## TASK DESCRIPTION
Under this line sits a listing. Repeat exactly and only its lines from the one holding "Typical examples: vital" through the one holding "Maintenant vous devez"; skip pictures.

Top of SOURCE INFORMATION

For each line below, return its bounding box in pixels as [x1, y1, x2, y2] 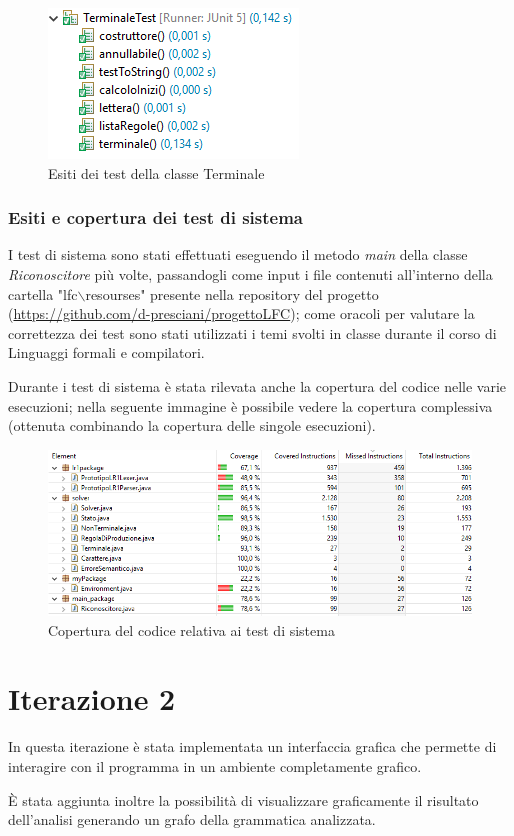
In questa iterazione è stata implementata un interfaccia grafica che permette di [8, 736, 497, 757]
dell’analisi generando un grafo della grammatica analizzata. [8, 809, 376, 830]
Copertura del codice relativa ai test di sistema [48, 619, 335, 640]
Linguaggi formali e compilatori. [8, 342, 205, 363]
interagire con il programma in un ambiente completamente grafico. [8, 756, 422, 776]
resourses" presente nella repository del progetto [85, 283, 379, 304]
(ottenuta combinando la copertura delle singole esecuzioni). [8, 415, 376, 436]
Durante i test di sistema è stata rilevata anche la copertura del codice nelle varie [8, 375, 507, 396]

Bottom of SOURCE INFORMATION
Top of SOURCE INFORMATION

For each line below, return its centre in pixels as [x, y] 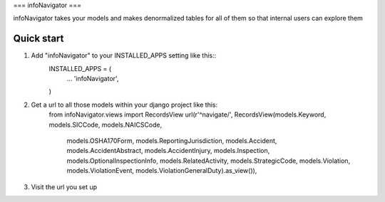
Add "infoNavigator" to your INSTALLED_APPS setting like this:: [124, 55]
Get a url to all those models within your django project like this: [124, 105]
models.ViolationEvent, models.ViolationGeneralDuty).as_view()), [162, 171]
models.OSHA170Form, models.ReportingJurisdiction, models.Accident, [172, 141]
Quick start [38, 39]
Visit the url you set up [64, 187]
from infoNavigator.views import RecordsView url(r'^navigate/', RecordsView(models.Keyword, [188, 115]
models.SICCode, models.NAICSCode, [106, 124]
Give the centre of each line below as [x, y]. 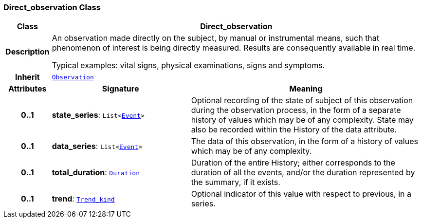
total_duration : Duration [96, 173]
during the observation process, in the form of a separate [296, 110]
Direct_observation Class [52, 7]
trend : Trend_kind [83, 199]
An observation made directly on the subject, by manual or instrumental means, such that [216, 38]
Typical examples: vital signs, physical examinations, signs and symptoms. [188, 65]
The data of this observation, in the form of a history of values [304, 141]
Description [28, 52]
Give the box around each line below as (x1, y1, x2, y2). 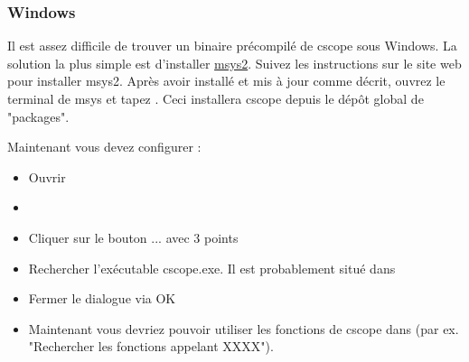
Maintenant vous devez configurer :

Bottom of SOURCE INFORMATION
Top of SOURCE INFORMATION

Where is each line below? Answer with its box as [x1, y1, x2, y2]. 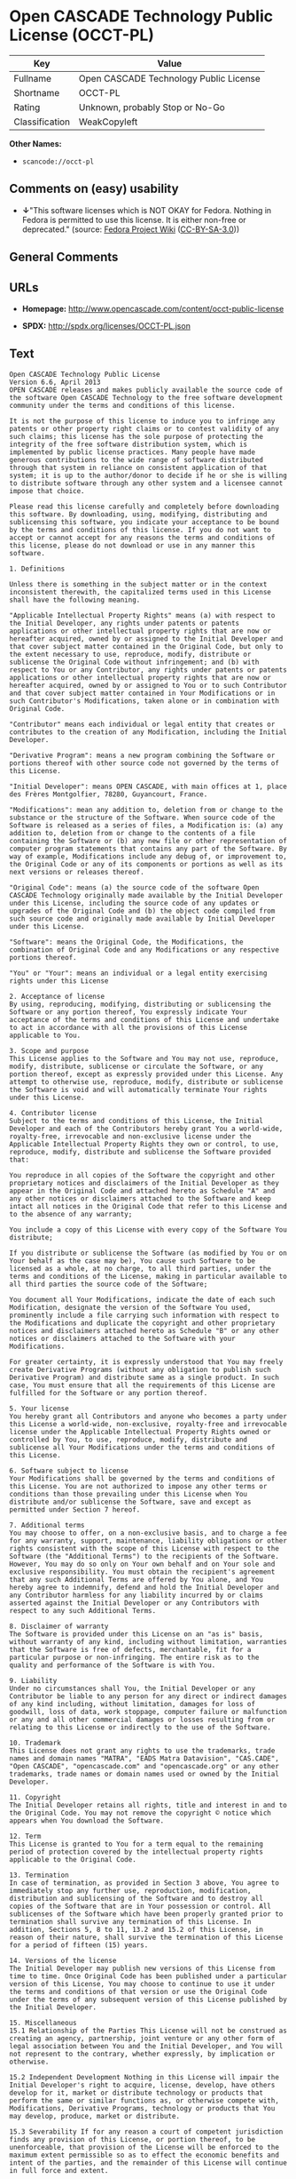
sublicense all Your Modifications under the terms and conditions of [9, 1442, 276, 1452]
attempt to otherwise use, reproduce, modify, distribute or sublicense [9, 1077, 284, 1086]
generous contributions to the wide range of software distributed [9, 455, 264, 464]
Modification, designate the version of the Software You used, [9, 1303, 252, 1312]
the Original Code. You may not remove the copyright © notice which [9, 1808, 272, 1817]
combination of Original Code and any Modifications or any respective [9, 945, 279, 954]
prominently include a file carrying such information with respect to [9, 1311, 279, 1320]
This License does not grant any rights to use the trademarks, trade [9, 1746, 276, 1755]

Bottom of SOURCE INFORMATION

## RESPONSE TO THE EXERCISE
Typical examples: vital signs, physical examinations, signs and symptoms. [188, 65]
The data of this observation, in the form of a history of values [304, 141]
Description [28, 52]
Give the box around each line below as (x1, y1, x2, y2). 
Maintenant vous devez configurer :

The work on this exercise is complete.